Effrain is working with an organisation, Pasos, that’s trying to help the villagers. Some have been given a potato variety that reaches maturity in just 3 months rather than 6, and the NGO is also building a large storage tank to supply water for the animals during the year. It cost more than $3000, and a lot of labour to build. But the villagers want more help.
In a meeting to elect new village representatives, they tell me that most NGOs from Europe or the US – of which there are many in Bolivia – send money that they never see. “Nothing changes. The NGOs are not helping. Nobody helps,” one woman says.
The water tanker is very welcome, however, although the villagers complain that they would like to irrigate their crops, rather. But it’s certainly better than nothing, which is what they had before.
Meanwhile, they discuss their planned migration. Many years ago, the ancestors of these people used agricultural methods that much better conserved water and their shared environment. They planted by digging small narrow holes for each seed, rather than tilling the land with donkeys, for example, and they used mud embankments to protect the moisture around each seedling.
Over the past 15 years, people here have all but denuded the mountain slopes, chopping trees for firewood and their cooking pots, for construction or for animal fodder. The soil is poor now and erodes quickly with each rain, or blows away in the dry winter.
Much can be blamed on the villagers’ poor environmental guardianship. But climate change has casued the rains to become irregular so that the farmers do not know from the first downpour whether to plant – whether the rains will last for the growing season.
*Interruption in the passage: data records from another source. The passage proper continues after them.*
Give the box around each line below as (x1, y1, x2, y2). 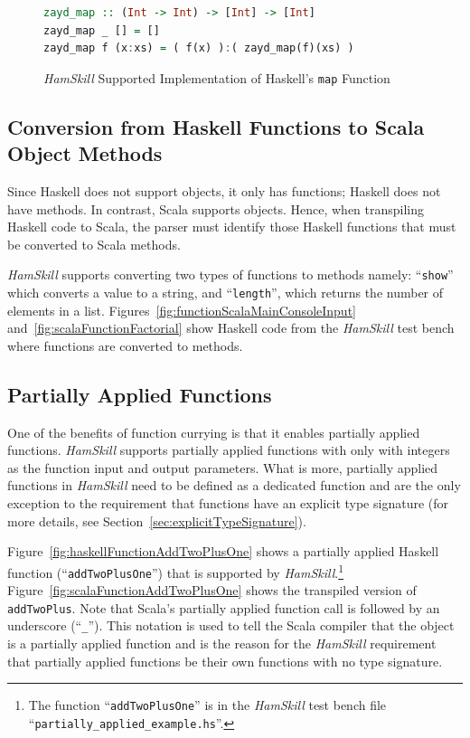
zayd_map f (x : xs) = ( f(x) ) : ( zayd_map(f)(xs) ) (43, 42, 354, 55)
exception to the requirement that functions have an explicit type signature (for (7, 494, 448, 513)
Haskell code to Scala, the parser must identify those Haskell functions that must (7, 217, 456, 236)
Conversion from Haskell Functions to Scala (7, 112, 425, 140)
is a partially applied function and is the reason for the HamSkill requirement (7, 634, 437, 653)
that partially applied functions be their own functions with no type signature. (7, 651, 443, 670)
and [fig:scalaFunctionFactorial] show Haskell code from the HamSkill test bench (7, 318, 455, 337)
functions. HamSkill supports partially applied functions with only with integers (7, 440, 450, 459)
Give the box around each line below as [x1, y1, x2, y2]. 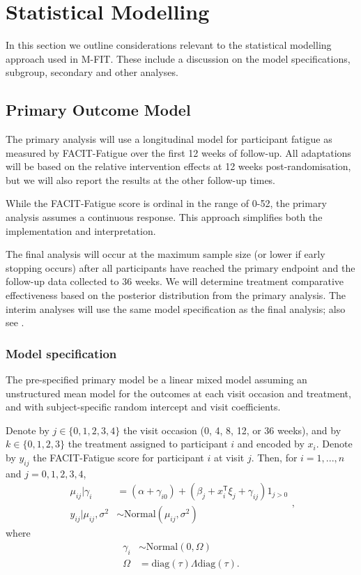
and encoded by [237, 436, 305, 451]
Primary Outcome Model [6, 99, 191, 121]
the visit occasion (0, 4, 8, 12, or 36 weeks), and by [123, 422, 341, 437]
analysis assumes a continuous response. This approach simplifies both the [6, 210, 323, 224]
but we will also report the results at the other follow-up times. [6, 172, 276, 187]
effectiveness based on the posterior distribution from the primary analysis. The [6, 288, 346, 302]
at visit [213, 450, 245, 465]
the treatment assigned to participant [68, 436, 228, 451]
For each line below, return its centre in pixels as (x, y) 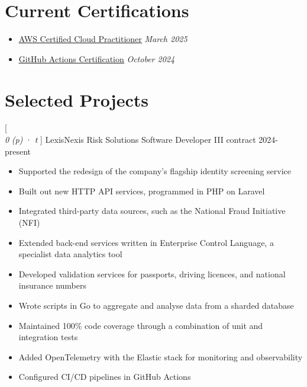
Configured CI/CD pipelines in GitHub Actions (105, 377)
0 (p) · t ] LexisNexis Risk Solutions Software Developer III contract (130, 140)
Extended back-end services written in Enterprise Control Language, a (146, 242)
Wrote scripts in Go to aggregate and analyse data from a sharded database (156, 305)
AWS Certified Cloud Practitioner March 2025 (103, 39)
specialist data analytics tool (70, 254)
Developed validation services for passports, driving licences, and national (152, 274)
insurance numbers (52, 285)

At the moment, they can be fairly certain the rains won’t last. And these Bolivian subsistence farmers, living in their mud houses have done nothing to contribute to climate change. They don’t even get to use the gas in the pipe that runs past their emptying village.
Of the 9 remaining families in this village, a member of every one told me they were thinking about migration. From producing their own food, to probable begging.